The new drywall edge needs to cover half of the stud and the adjoining piece the same. Aligning a sheet to allow screwing it into half of a covered stud isn't easy to do unless your marking each existing piece of drywall to show the butt joint. Even then, it's hit and miss, literally. 

All the trim, baseboard, window and door, needs to be removed. That's the only way you'll find a stud to screw the edges of the new drywall into. The gap created from the new drywall will need a new trim piece inside the windows and doors to fill the gap created by the new drywall. 

Experienced folks would remove the existing drywall and do the job right. For my 2¢ the two of you are about to enter a nightmare of a project.


----------



## stoner529 (Nov 12, 2010)

Shamus said:


> Not something I would ever recommend or do myself.
> 
> The new drywall edge needs to cover half of the stud and the adjoining piece the same. Aligning a sheet to allow screwing it into half of a covered stud isn't easy to do unless your marking each existing piece of drywall to show the butt joint. Even then, it's hit and miss, literally.
> 
> ...



Here is your two sense back. lets say you have 8ft tall ceilings.
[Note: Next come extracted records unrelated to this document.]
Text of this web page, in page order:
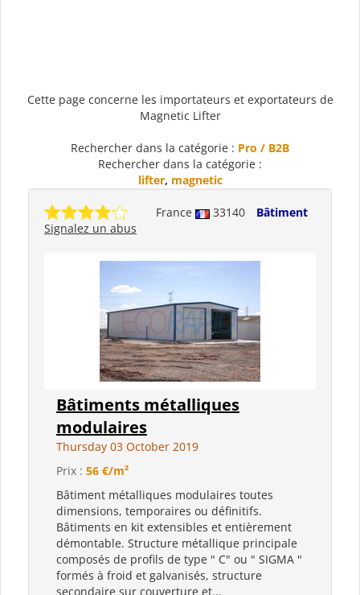
Cette page concerne les importateurs et exportateurs de
Magnetic Lifter
Rechercher dans la catégorie : Pro / B2B
Rechercher dans la catégorie :
lifter, magnetic
France 33140
Bâtiment
Signalez un abus
Bâtiments métalliques
modulaires
Thursday 03 October 2019
Prix : 56 €/m²
Bâtiment métalliques modulaires toutes
dimensions, temporaires ou définitifs.
Bâtiments en kit extensibles et entièrement
démontable. Structure métallique principale
composés de profils de type " C" ou " SIGMA "
formés à froid et galvanisés, structure
secondaire sur couverture et...
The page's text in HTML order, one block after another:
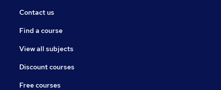
Contact us
Find a course
View all subjects
Discount courses
Free courses
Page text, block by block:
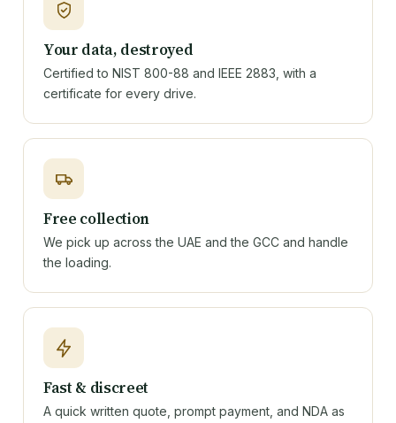
Your data, destroyed
Certified to NIST 800-88 and IEEE 2883, with a
certificate for every drive.
Free collection
We pick up across the UAE and the GCC and handle
the loading.
Fast & discreet
A quick written quote, prompt payment, and NDA as
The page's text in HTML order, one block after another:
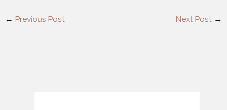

You can use quarter inch dry the whole way up and just hang it vertically. remebering studs should be 16 inches apart, if you find one stud. take a drywall saw and cut till you reach both ends of the stud from each direction. take a level and go right down the center and draw a line. make sure the studs are not crooked in anyway so check from top to bottom. you may want to put in electical socket extensions first btw for fire hazard risk. I had a crew of 3 do this and we hung around 12 sheets in about a day and finished them. Yes it can be done. Its easier then tearing out the drywall because you will have the same steps and less mess. But it is still a project for a non professional. 

Keep this in mind- a home is not something you should go cheap on. It is a 100k investment in the least. so there is nothing wrong with spendind a little money to get the job done right. especially with the finishing. I have never seen an amateur finisher do the finishing correctly. They think it looks great and are very proud that they did it themselves, then they paint it and they see every little crappy thing they missed. and trust me it is alot!

Take this advice to heart. i have given you both the pro and the con.


----------



## 14701NYtileman (Jan 1, 2011)

Make sure you glue with construction adhesive and you will be fine


----------



## redmanblackdog (Jan 7, 2011)

There are many things that need to be addressed with going over existing sheetrock. You will need to get extensions for you electrical boxes. Doors and windows come into play. Depending on what you will do with the jambs and casing. They can have L metal put on them and mudded in, or will you be replacing them? 1/2 sheetrock is cheaper and easier to work with than 1/4 but will that application work for you everywhere? If you use 1/2, then you don't have to worry about finding the studs because you can beat a hole in the wall where every you want because you will be covering it up with new rock.

Of course you will want to use a longer screw, (nails only when necessary). 1 5/8" screws or longer. 

If you are doing the ceiling, remember that if you have 2' centers you will need 5/8 rock.
There are rock to rock screws to be used where wood is not available.


----------



## bjbatlanta (Jul 16, 2008)

Agree with Stoner's method with 1/4" board. I'd use glue and nails/screws. Pull the base and replace, butt to the door/window casing and flat tape to avoid having to extend jambs.


----------



## masterofall (May 27, 2010)

Long screws and a generous use of a construction adhesive should do the trick as far as the board is concerned. But joints on studs. There are some places where double drywall is standard on high end homes. Better sound profing. The interior door jams and window liners are made to accomodate the thicker walls. As far as your doors and other obstacles for finishing is concerned I hope there is not to much to deal with


----------